[Stored records]
• • • •
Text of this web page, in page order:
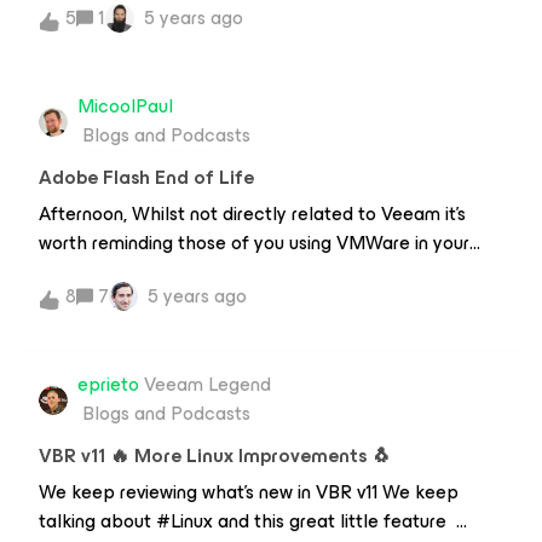
how Veeam can help you protect your data against
5 1 5 years ago
MicoolPaul
Blogs and Podcasts
Adobe Flash End of Life
Afternoon, Whilst not directly related to Veeam it’s
worth reminding those of you using VMWare in your
that requires Flash, you have until the 12th January
pains if you have plugins that either haven’t been
upgraded to HTML5 yet or don’t have feature parity
with their Flash counterparts. If you’re not on a version
of vSphere that supports HTML5 or you haven’t got all
the Flash client features you’re either running an
unsupported version or you’re extremely out of date on
8 7 5 years ago
eprietoVeeam Legend
Blogs and Podcasts
VBR v11 🔥 More Linux Improvements 🐧
We keep reviewing what's new in VBR v11 We keep
talking about #Linux and this great little feature
• • • •
REQUIRED WORK
The answer should be exactly the lines from the one that contains "unsupported version or" through the end of the entries, both ends included, and nothing besides.

RESPONSE
unsupported version or you’re extremely out of date on
8 7 5 years ago
eprietoVeeam Legend
Blogs and Podcasts
VBR v11 🔥 More Linux Improvements 🐧
We keep reviewing what's new in VBR v11 We keep
talking about #Linux and this great little feature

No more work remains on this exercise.